IMPORT/EXPORT

Industry Voices: How to Use Free-Trade Zones to Save When Importing Apparel

Foreign-trade zones offer great opportunities for lowering the overall cost of imported apparel and other products. While more and more companies are taking advantage of these opportunities, a clear understanding of FTZ rules and regulations is critical to ensuring maximum savings and avoiding problems.

FTZs are places within the United States that are considered to be outside the U.S. customs territory. Goods in your warehouse in Kansas, for example, could be treated by customs as if they were still outside of the U.S. if they were in a free-trade zone.

Merchandise shipped from a foreign country into an FTZ is not dutiable until it is removed from the zone. This allows companies to avoid paying altogether on products that are exported to another country, such as Mexico, or destroyed. Merchandise can be stored in an FTZ with duty payment deferred until the merchandise is removed from the zone. This duty-deferral mechanism can yield substantial cash-flow savings for apparel that has high duty rates or sits in inventory for long periods of time.

Apparel companies operating in an FTZ realize immediate cash-flow savings when the zone is first established and continue to save by paying duties closer to the time of final sale.

For example, an apparel company with an average inventory of $100 million would pay $15 million in duties (assuming an average 15 percent duty rate) when the goods are imported, but by operating in an FTZ the company could delay payment of that $15 million, possibly for several months on slower-moving merchandise.

President Obama’s National Export Initiative, along with the worldwide demand for U.S. branded products, has pushed apparel companies to find new markets abroad. Along with the new opportunities, exporting brings new complications and likely double payment of duties.

A U.S. company not operating in an FTZ typically imports products and pays duties to U.S. customs, and, when products are then sold to a foreign customer, the company or the customer pays duty a second time to customs in the customer’s country of residence. By using an FTZ, the company could avoid the duty payment to U.S. customs.

FTZs are also eligible for a unique benefit referred to as weekly entry. All goods withdrawn from an FTZ during the week are reported to customs at the end of the week on a single entry. Companies can ship goods from their FTZ warehouse any time during the week.

The weekly entry can provide immediate and significant savings through lower merchandise-processing fees. For example, the MPF is calculated at 0.3464 percent of the value of each shipment but is capped at $485 per entry. A company importing 10 shipments per week each valued at $140,000 and filing a separate entry for each will pay $4,850 per week in MPF, or more than $250,000 per year. The same company importing the same number of shipments but operating in an FTZ and filing a single weekly entry, on the other hand, would pay only $485 in MPF per week, resulting in a savings of more than $225,000 annually.
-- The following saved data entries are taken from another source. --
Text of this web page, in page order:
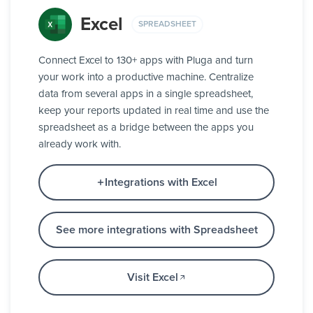
Excel SPREADSHEET
Connect Excel to 130+ apps with Pluga and turn
your work into a productive machine. Centralize
data from several apps in a single spreadsheet,
keep your reports updated in real time and use the
spreadsheet as a bridge between the apps you
already work with.
Integrations with Excel
See more integrations with Spreadsheet
Visit Excel
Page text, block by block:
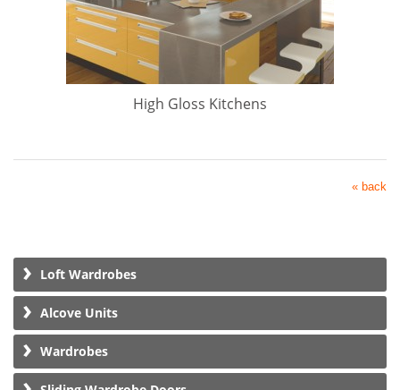
High Gloss Kitchens
« back
Loft Wardrobes
Alcove Units
Wardrobes
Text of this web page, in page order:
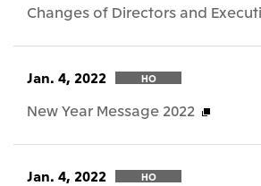
Changes of Directors and
Jan. 4, 2022 HO
New Year Message 2022
Jan. 4, 2022 HO
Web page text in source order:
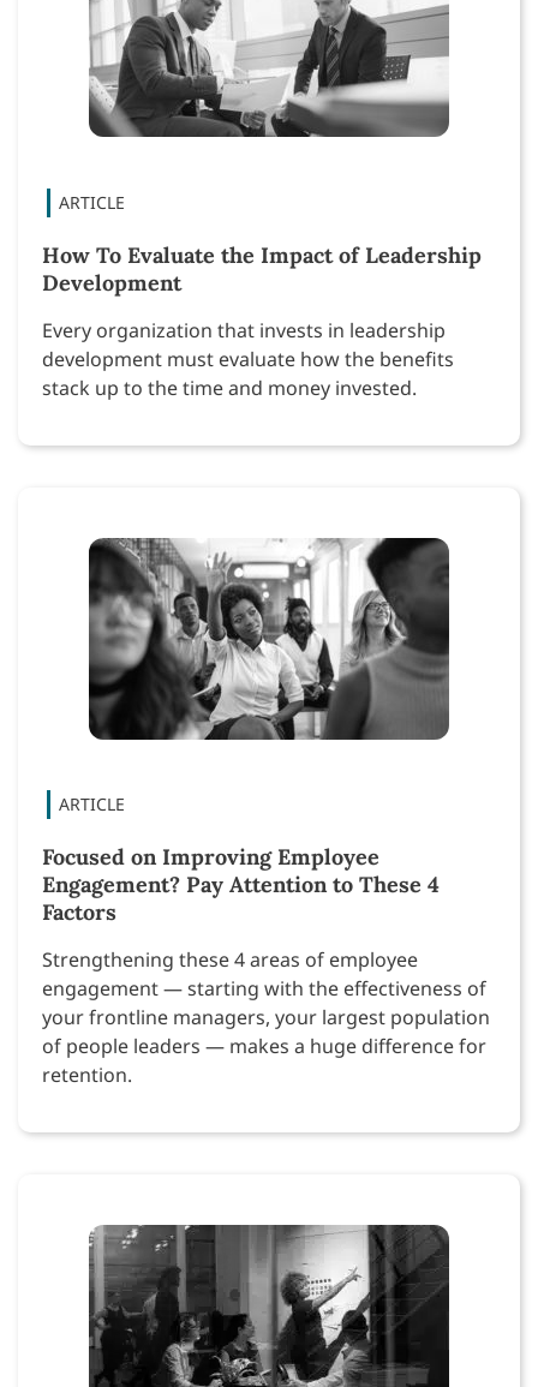
How To Evaluate the Impact of Leadership
Development
Every organization that invests in leadership
development must evaluate how the benefits
stack up to the time and money invested.
Focused on Improving Employee
Engagement? Pay Attention to These 4
Factors
Strengthening these 4 areas of employee
engagement — starting with the effectiveness of
your frontline managers, your largest population
of people leaders — makes a huge difference for
retention.
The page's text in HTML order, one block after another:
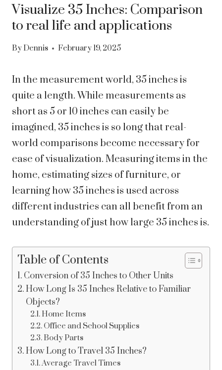
Visualize 35 Inches: Comparison
to real life and applications
By Dennis February 19, 2025
In the measurement world, 35 inches is
quite a length. While measurements as
short as 5 or 10 inches can easily be
imagined, 35 inches is so long that real-
world comparisons become necessary for
ease of visualization. Measuring items in the
home, estimating sizes of furniture, or
learning how 35 inches is used across
different industries can all benefit from an
understanding of just how large 35 inches is.
Table of Contents
Conversion of 35 Inches to Other Units
How Long Is 35 Inches Relative to Familiar
Objects?
Home Items
Office and School Supplies
Body Parts
How Long to Travel 35 Inches?
Average Travel Times
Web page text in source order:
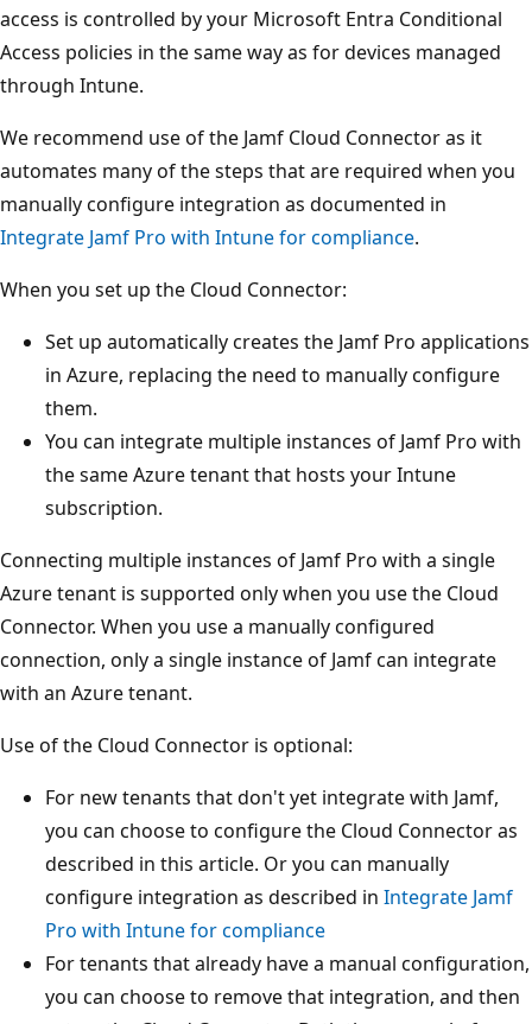
access is controlled by your Microsoft Entra Conditional
Access policies in the same way as for devices managed
through Intune.
We recommend use of the Jamf Cloud Connector as it
automates many of the steps that are required when you
manually configure integration as documented in
Integrate Jamf Pro with Intune for compliance.
When you set up the Cloud Connector:
Set up automatically creates the Jamf Pro applications
in Azure, replacing the need to manually configure
them.
You can integrate multiple instances of Jamf Pro with
the same Azure tenant that hosts your Intune
subscription.
Connecting multiple instances of Jamf Pro with a single
Azure tenant is supported only when you use the Cloud
Connector. When you use a manually configured
connection, only a single instance of Jamf can integrate
with an Azure tenant.
Use of the Cloud Connector is optional:
For new tenants that don't yet integrate with Jamf,
you can choose to configure the Cloud Connector as
described in this article. Or you can manually
configure integration as described in Integrate Jamf
Pro with Intune for compliance
For tenants that already have a manual configuration,
you can choose to remove that integration, and then
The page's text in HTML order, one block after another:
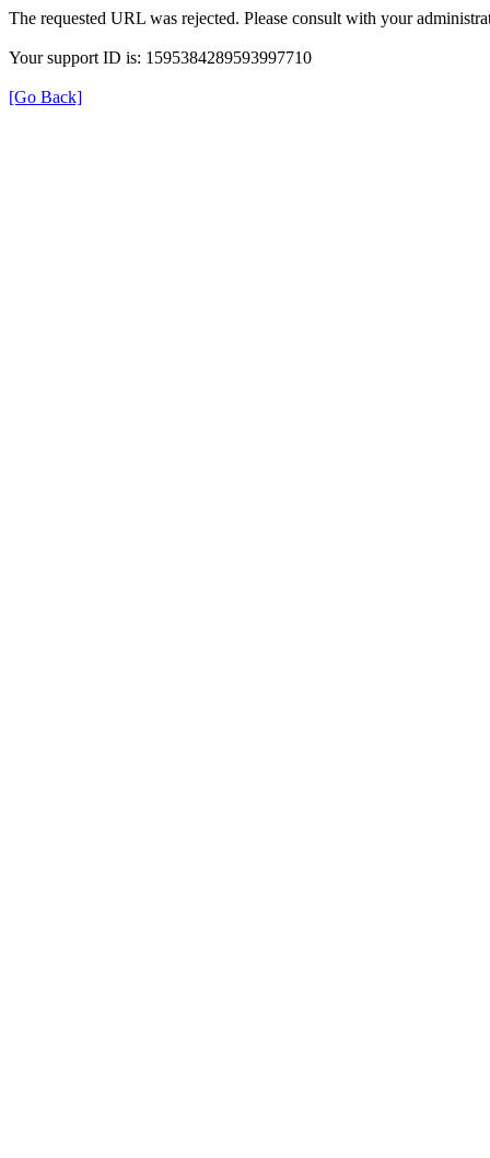
The requested URL was rejected. Please consult with your
Your support ID is: 1595384289593997710
[Go Back]
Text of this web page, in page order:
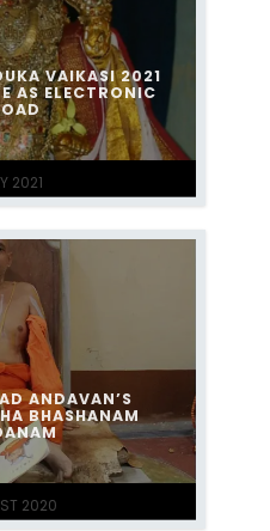
2021
VAIKASI 2021
AS ELECTRONIC
2020
ANDAVAN’S
BHASHANAM
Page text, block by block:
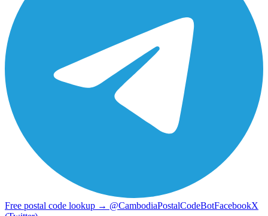
Free postal code lookup → @CambodiaPostalCodeBotFacebookX
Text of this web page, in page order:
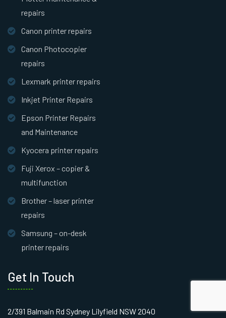
repairs
Canon printer repairs
Canon Photocopier
repairs
Lexmark printer repairs
Inkjet Printer Repairs
Epson Printer Repairs
and Maintenance
Kyocera printer repairs
Fuji Xerox – copier &
multifunction
Brother – laser printer
repairs
Samsung – on-desk
printer repairs
Get In Touch
2/391 Balmain Rd Sydney Lilyfield NSW 2040
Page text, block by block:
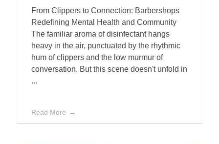
From Clippers to Connection: Barbershops
Redefining Mental Health and Community
The familiar aroma of disinfectant hangs
heavy in the air, punctuated by the rhythmic
hum of clippers and the low murmur of
conversation. But this scene doesn't unfold in
...
Read More
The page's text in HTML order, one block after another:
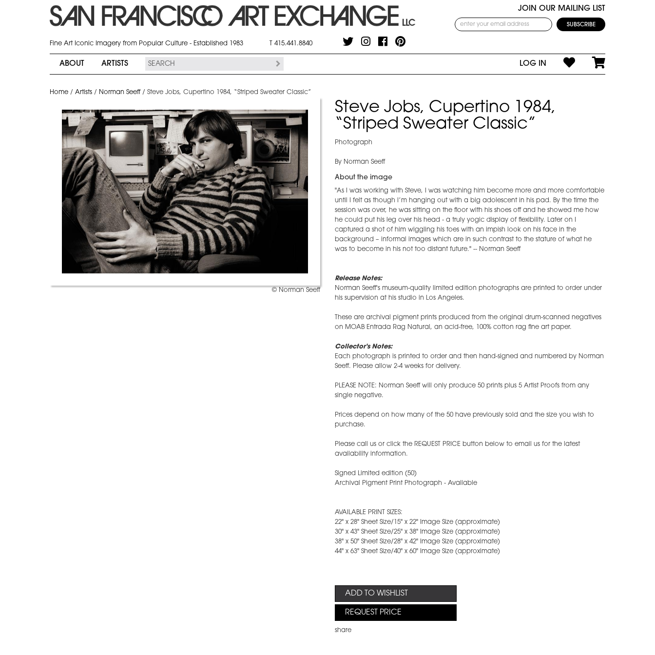
JOIN OUR MAILING LIST
Fine Art Iconic Imagery from Popular Culture - Established 1983 T 415.441.8840
ABOUT ARTISTS LOG IN
Home / Artists / Norman Seeff/ Steve Jobs, Cupertino 1984, “Striped Sweater Classic”
© Norman Seeff
Steve Jobs, Cupertino 1984,
“Striped Sweater Classic”
Photograph
By Norman Seeff
About the image
"As I was working with Steve, I was watching him become more and more comfortable
until I felt as though I’m hanging out with a big adolescent in his pad. By the time the
session was over, he was sitting on the floor with his shoes off and he showed me how
he could put his leg over his head - a truly yogic display of flexibility. Later on I
captured a shot of him wiggling his toes with an impish look on his face in the
background – informal images which are in such contrast to the stature of what he
was to become in his not too distant future." -- Norman Seeff
Release Notes:
Norman Seeff's museum-quality limited edition photographs are printed to order under
his supervision at his studio in Los Angeles.
These are archival pigment prints produced from the original drum-scanned negatives
on MOAB Entrada Rag Natural, an acid-free, 100% cotton rag fine art paper.
Collector's Notes:
Each photograph is printed to order and then hand-signed and numbered by Norman
Seeff. Please allow 2-4 weeks for delivery.
PLEASE NOTE: Norman Seeff will only produce 50 prints plus 5 Artist Proofs from any
single negative.
Prices depend on how many of the 50 have previously sold and the size you wish to
purchase.
Please call us or click the REQUEST PRICE button below to email us for the latest
availability information.
Signed Limited edition (50)
Archival Pigment Print Photograph - Available
AVAILABLE PRINT SIZES:
22" x 28" Sheet Size/15" x 22" Image Size (approximate)
30" x 43" Sheet Size/25" x 38" Image Size (approximate)
38" x 50" Sheet Size/28" x 42" Image Size (approximate)
44" x 63" Sheet Size/40" x 60" Image Size (approximate)
ADD TO WISHLIST
REQUEST PRICE
share
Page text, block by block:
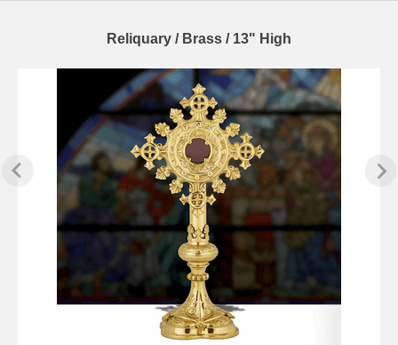
Reliquary / Brass / 13" High
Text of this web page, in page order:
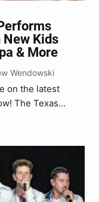
New Kids
& More
Wendowski
on the latest
The Texas
Wahlberg,
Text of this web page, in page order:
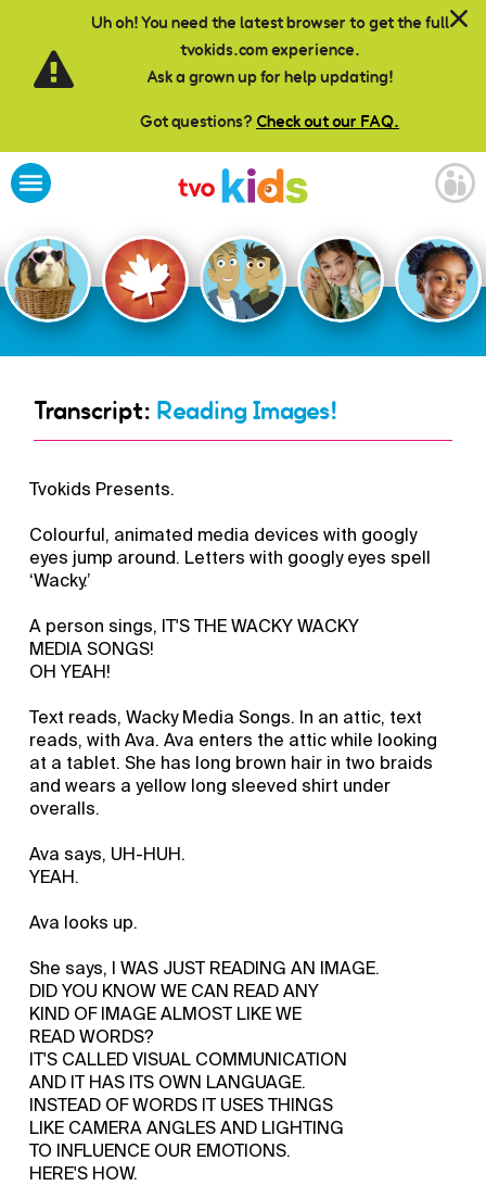
Uh oh! You need the latest browser to get the full
tvokids.com experience.
Ask a grown up for help updating!
Got questions? Check out our FAQ.
Skip to main content
Transcript: Reading Images!
Tvokids Presents.
Colourful, animated media devices with googly
eyes jump around. Letters with googly eyes spell
‘Wacky.’
A person sings, IT'S THE WACKY WACKY
MEDIA SONGS!
OH YEAH!
Text reads, Wacky Media Songs. In an attic, text
reads, with Ava. Ava enters the attic while looking
at a tablet. She has long brown hair in two braids
and wears a yellow long sleeved shirt under
overalls.
Ava says, UH-HUH.
YEAH.
Ava looks up.
She says, I WAS JUST READING AN IMAGE.
DID YOU KNOW WE CAN READ ANY
KIND OF IMAGE ALMOST LIKE WE
READ WORDS?
IT'S CALLED VISUAL COMMUNICATION
AND IT HAS ITS OWN LANGUAGE.
INSTEAD OF WORDS IT USES THINGS
LIKE CAMERA ANGLES AND LIGHTING
TO INFLUENCE OUR EMOTIONS.
HERE'S HOW.
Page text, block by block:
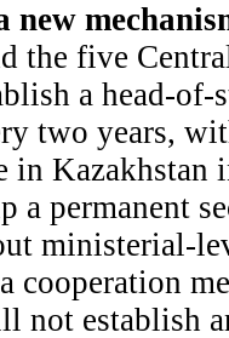
new
the five
a head-of-
two years,
in Kazakhstan
a permanent
ministerial-
cooperation
not establish
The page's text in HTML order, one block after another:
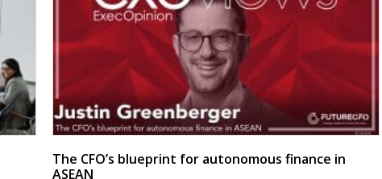
The CFO’s blueprint for autonomous finance in
ASEAN
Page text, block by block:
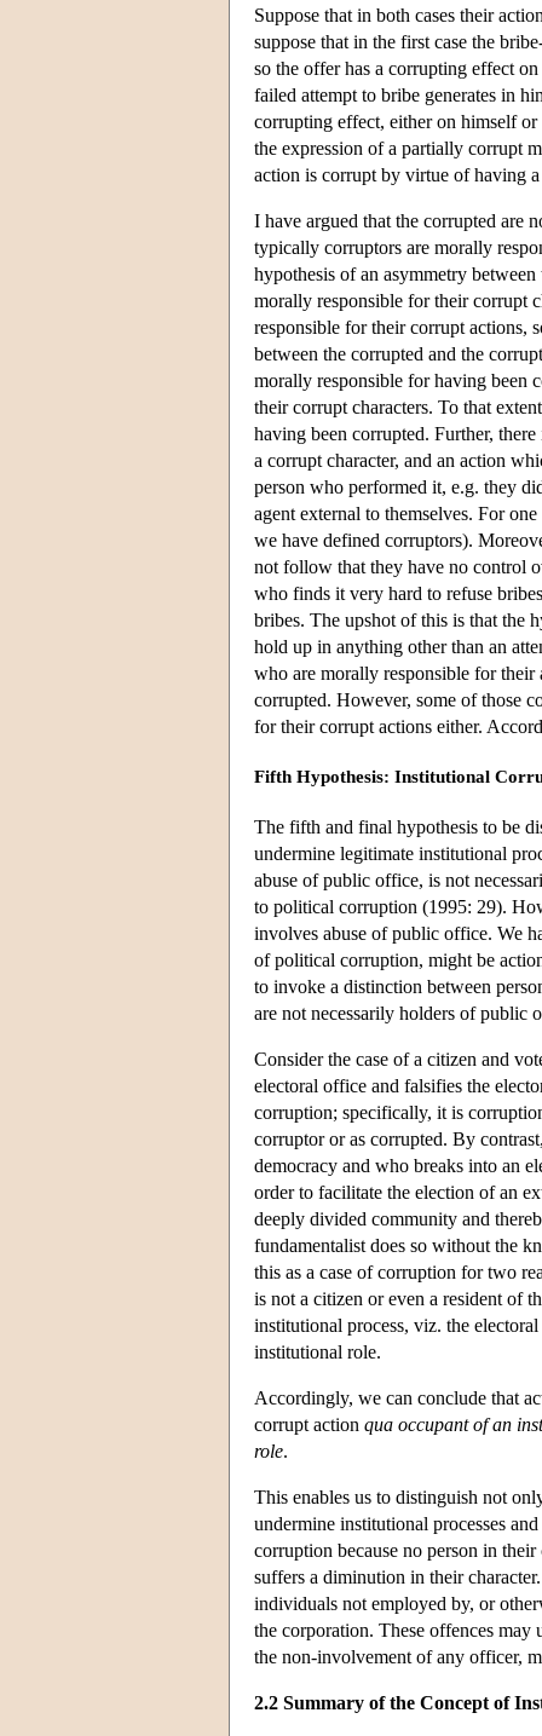
Suppose that in both cases their
suppose that in the first case the
so the offer has a corrupting effect
failed attempt to bribe generates in
corrupting effect, either on himself
the expression of a partially corrupt
action is corrupt by virtue of having
I have argued that the corrupted are
typically corruptors are morally
hypothesis of an asymmetry
morally responsible for their corrupt
responsible for their corrupt
between the corrupted and the
morally responsible for having been
their corrupt characters. To that
having been corrupted. Further,
a corrupt character, and an action
person who performed it, e.g. they
agent external to themselves. For
we have defined corruptors).
not follow that they have no control
who finds it very hard to refuse
bribes. The upshot of this is that the
hold up in anything other than an
who are morally responsible for
corrupted. However, some of those
for their corrupt actions either.
Fifth Hypothesis: Institutional
The fifth and final hypothesis to be
undermine legitimate institutional
abuse of public office, is not
to political corruption (1995: 29).
involves abuse of public office. We
of political corruption, might be
to invoke a distinction between
are not necessarily holders of public
Consider the case of a citizen and
electoral office and falsifies the
corruption; specifically, it is
corruptor or as corrupted. By
democracy and who breaks into an
order to facilitate the election of an
deeply divided community and
fundamentalist does so without the
this as a case of corruption for two
is not a citizen or even a resident of
institutional process, viz. the
institutional role.
Accordingly, we can conclude that
corrupt action qua occupant of an
role.
This enables us to distinguish not
undermine institutional processes
corruption because no person in
suffers a diminution in their
individuals not employed by, or
the corporation. These offences may
the non-involvement of any officer,
2.2 Summary of the Concept of
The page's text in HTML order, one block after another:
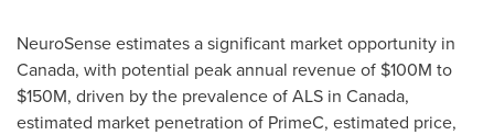
NeuroSense estimates a significant market opportunity in
Canada, with potential peak annual revenue of $100M to
$150M, driven by the prevalence of ALS in Canada,
estimated market penetration of PrimeC, estimated price,
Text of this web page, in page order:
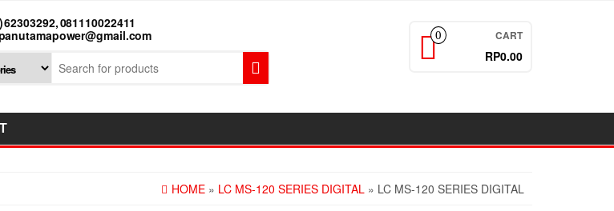
62303292, 081110022411
0 CART
RP0.00
HOME » LC MS-120 SERIES DIGITAL » LC MS-120 SERIES DIGITAL
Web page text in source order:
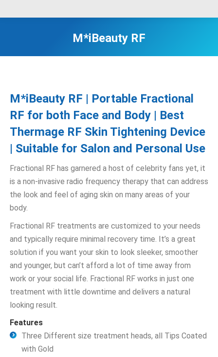
M*iBeauty RF
M*iBeauty RF | Portable Fractional
RF for both Face and Body | Best
Thermage RF Skin Tightening Device
| Suitable for Salon and Personal Use
Fractional RF has garnered a host of celebrity fans yet, it
is a non-invasive radio frequency therapy that can address
the look and feel of aging skin on many areas of your
body.
Fractional RF treatments are customized to your needs
and typically require minimal recovery time. It’s a great
solution if you want your skin to look sleeker, smoother
and younger, but can’t afford a lot of time away from
work or your social life. Fractional RF works in just one
treatment with little downtime and delivers a natural
looking result.
Features
Three Different size treatment heads, all Tips Coated
with Gold
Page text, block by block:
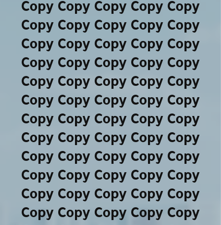
Copy Copy Copy Copy Copy
Copy Copy Copy Copy Copy
Copy Copy Copy Copy Copy
Copy Copy Copy Copy Copy
Copy Copy Copy Copy Copy
Copy Copy Copy Copy Copy
Copy Copy Copy Copy Copy
Copy Copy Copy Copy Copy
Copy Copy Copy Copy Copy
Copy Copy Copy Copy Copy
Copy Copy Copy Copy Copy
Copy Copy Copy Copy Copy
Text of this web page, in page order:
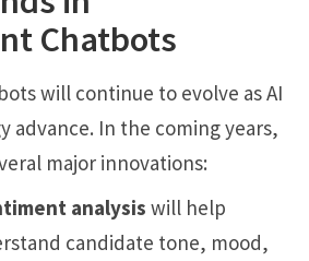
Chatbots
will continue to evolve as AI
advance. In the coming years,
major innovations:
analysis will help
candidate tone, mood,
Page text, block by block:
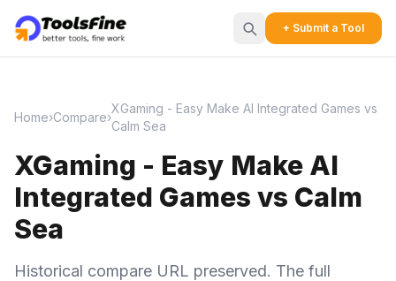
+ Submit a Tool
Home›Compare›
XGaming - Easy Make AI Integrated Games vs
Calm Sea
XGaming - Easy Make AI
Integrated Games vs Calm
Sea
Historical compare URL preserved. The full
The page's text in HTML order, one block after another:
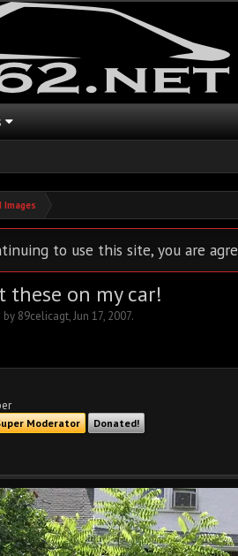
Images
to use this site, you are
on my car!
by 89celicagt,Jun 17, 2007.
Moderator Donated!
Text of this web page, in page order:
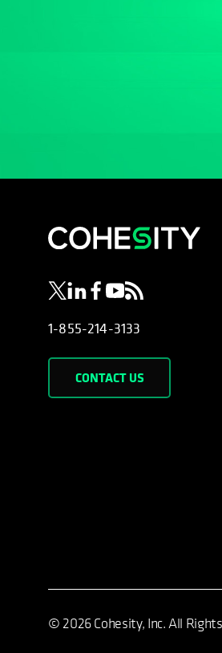
opens in a new tab
opens in a new tab
opens in a new tab
opens in a new tab
opens in a new
1-855-214-3133
CONTACT US
© 2026 Cohesity, Inc. All
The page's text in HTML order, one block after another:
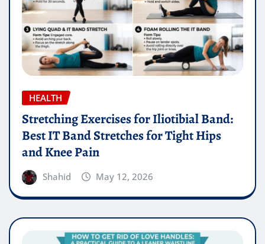
HEALTH
Stretching Exercises for Iliotibial Band:
Best IT Band Stretches for Tight Hips
and Knee Pain
Shahid May 12, 2026

Weekly entry also provides an opportunity to save on customs brokerage fees. For high- or medium-volume importers, this savings alone is enough to justify applying for FTZ designation.

FTZs provide importing companies with additional, non-financial benefits as well. Cargo shipped to an FTZ is eligible for direct-delivery benefits from the port of entry, reducing long lead times at crowded ports of entry, and can move cargo directly into the FTZ without formal customs entry.

Country of origin and Federal Trade Commission labels (content, registration numbers, care, etc.) are not required until the items leave the zone. Items without labels or with incorrect labels can be relabeled in an FTZ without the delays experienced by other importers. FTZs may also be used for quality-control inspections to ensure that only merchandise that meets specifications is imported and duty paid; all other items may be repaired, returned to the foreign vendor or destroyed without payment of duty.

There are several misconceptions about FTZs. Many believe that apparel is not eligible for entry into an FTZ and that the process for setting up an FTZ is complex, lengthy and cost prohibitive. Additionally, some assume that their operations would have to be relocated to an area that has already been designated as an FTZ. These misconceptions are based on the more stringent rules that applied in the past, but most of these have since been changed, and the FTZ application formats and requirements have been dramatically simplified.

More leading apparel companies are taking advantage of FTZs today to control the total landed cost of their products. Now is a great time to examine whether an FTZ is the right strategy for your company as well.

Tom Gould is senior director, customs and international trade, for Sandler,Travis & Rosenberg P.A. He is based in Los Angeles. He works with retailers, importers and exporters of textiles, apparel, footwear, consumer electronics and other products.